Leading lines
I have two long-standing, met-at-the school-gate friends who later (at different times) employed me in the small organisations they managed. We meet up as a threesome from time to time and this afternoon after I'd finished work we had tea and a chat together. We have lots in common and our chats and walks often go on longer than planned but today I had to keep an eye on the time as this evening, coincidentally, I was meeting another previous line-manager, WJ (no nepotism/head-hunting involved in that job) to go to the theatre.
We saw Kin, a drama about migration created and performed by Gecko. It's physical theatre/dance whose few words in different languages were, mostly, intended not to be intelligible. People with my sort of politics and experience must have been right in the middle of their target audience but I was disappointed. There's no doubting their energy and skill but I wanted either to be moved or to engage with narrative and, apart from briefly, I didn't experience either. The sound-track was not varied enough - mostly relentlessly loud and dense - and the movement fitted that.
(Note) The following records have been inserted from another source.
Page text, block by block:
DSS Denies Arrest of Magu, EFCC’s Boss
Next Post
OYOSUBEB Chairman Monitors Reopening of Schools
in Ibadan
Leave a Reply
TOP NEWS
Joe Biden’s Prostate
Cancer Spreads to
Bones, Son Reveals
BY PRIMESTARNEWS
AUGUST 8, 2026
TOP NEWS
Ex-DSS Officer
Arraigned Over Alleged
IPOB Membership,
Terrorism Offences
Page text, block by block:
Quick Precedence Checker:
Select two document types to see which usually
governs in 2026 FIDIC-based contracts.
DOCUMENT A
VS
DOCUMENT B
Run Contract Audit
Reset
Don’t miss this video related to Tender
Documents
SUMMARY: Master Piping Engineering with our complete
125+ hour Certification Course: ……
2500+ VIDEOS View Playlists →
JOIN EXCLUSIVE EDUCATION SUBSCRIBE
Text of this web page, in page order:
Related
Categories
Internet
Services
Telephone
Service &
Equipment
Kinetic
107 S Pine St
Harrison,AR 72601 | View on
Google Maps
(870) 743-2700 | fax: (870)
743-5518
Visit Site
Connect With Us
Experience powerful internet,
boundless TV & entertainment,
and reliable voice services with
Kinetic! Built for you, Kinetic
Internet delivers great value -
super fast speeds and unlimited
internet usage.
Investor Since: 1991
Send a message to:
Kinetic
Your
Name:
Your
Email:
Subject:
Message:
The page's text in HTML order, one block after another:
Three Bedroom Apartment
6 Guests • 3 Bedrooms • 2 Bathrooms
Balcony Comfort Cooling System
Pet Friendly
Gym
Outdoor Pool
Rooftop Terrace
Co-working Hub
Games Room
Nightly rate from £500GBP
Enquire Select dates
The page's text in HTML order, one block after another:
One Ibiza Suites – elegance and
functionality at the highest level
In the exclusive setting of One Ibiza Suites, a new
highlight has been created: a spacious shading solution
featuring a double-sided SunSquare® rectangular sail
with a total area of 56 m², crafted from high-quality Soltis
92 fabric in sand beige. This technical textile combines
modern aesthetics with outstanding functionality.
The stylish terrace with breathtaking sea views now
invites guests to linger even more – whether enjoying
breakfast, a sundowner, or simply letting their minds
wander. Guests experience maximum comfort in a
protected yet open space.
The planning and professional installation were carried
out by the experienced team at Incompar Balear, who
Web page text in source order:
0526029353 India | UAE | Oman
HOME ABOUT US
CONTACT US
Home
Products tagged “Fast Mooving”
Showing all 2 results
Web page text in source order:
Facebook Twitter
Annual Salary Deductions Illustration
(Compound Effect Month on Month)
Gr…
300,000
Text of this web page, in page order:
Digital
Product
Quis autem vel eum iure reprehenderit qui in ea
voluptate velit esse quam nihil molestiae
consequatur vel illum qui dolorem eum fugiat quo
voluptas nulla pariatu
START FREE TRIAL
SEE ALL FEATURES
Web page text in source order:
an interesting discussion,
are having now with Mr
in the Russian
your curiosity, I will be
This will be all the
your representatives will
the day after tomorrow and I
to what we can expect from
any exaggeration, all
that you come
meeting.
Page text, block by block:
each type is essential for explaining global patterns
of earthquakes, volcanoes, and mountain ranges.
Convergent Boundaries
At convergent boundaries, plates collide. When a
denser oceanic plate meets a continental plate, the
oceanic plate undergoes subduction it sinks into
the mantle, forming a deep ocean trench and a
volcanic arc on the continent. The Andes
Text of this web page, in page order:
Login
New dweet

But there was one small part, where we were wordlessly encouraged to clap as an accompaniment to movement and quite a lot of people didn't, where I was viscerally reminded of some training my companion organised nearly 20 years ago. Our roomful of trainees had been split into no-talking groups of six. In our groups each one of us created a simple movement which the group combined into a routine. One member of each group was then told, unexpectedly, to leave and join another group. In feedback afterwards the static groups said they felt they had been welcoming to the immigrant by teaching them the group's routine. The migrants said they'd felt superficially included but sad that no-one had wanted to know their own particular movement, still less incorporate it into the routine.
That was one of the very few bits of training I've done in my life that has changed my views and, I hope, my behaviour, and I was glad to be reminded of it.
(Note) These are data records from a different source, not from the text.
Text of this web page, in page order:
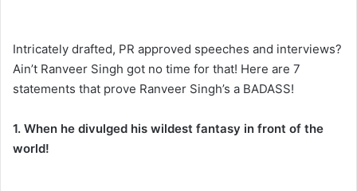
Intricately drafted, PR approved speeches and interviews?
Ain’t Ranveer Singh got no time for that! Here are 7
statements that prove Ranveer Singh’s a BADASS!
1. When he divulged his wildest fantasy in front of the
world!
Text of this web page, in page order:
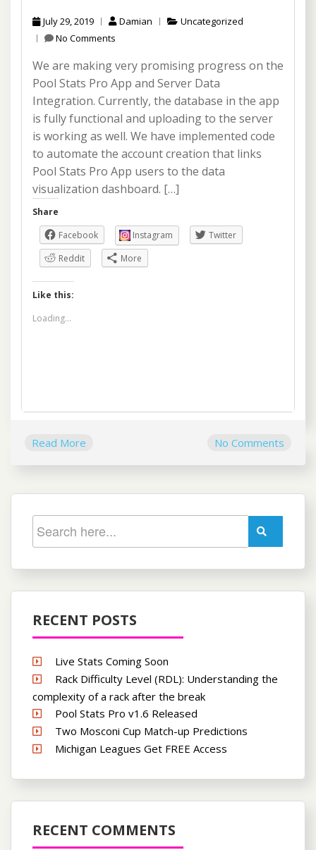
July 29, 2019 Damian
Uncategorized
No Comments
We are making very promising progress on the
Pool Stats Pro App and Server Data
Integration. Currently, the database in the app
is fully functional and uploading to the server
is working as well. We have implemented code
to automate the account creation that links
Pool Stats Pro App users to the data
visualization dashboard. […]
Share
Facebook
Instagram
Twitter
Reddit
More
Like this:
Loading...
Read More No Comments
RECENT POSTS
Live Stats Coming Soon
Rack Difficulty Level (RDL): Understanding the
complexity of a rack after the break
Pool Stats Pro v1.6 Released
Two Mosconi Cup Match-up Predictions
Michigan Leagues Get FREE Access
RECENT COMMENTS
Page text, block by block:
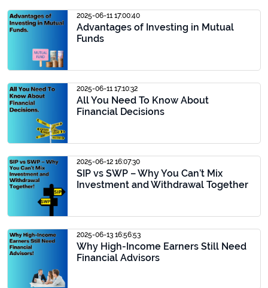
2025-06-11 17:00:40
Advantages of Investing in Mutual
Funds
2025-06-11 17:10:32
All You Need To Know About
Financial Decisions
2025-06-12 16:07:30
SIP vs SWP – Why You Can’t Mix
Investment and Withdrawal Together
2025-06-13 16:56:53
Why High-Income Earners Still Need
Financial Advisors
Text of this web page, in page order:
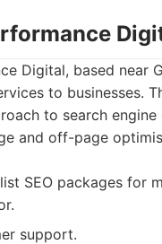
Digital, based near
to businesses.
to search
and off-page
SEO packages for
support.
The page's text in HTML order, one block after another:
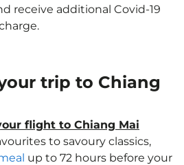
receive additional Covid-19
trip to Chiang
flight to Chiang Mai
to savoury classics,
up to 72 hours before your

WJ enjoyed the performance more than I did and I was surprised in the pub afterwards, when I reminded her about the training that had mattered so much to me, that she had almost no recollection of it.
How different things affect different people differently. Another useful lesson.
I appreciated the unexpected laughter yesterday. Today's picture, taken on my way home, has no connection to the text at all (though the title is a weak pun).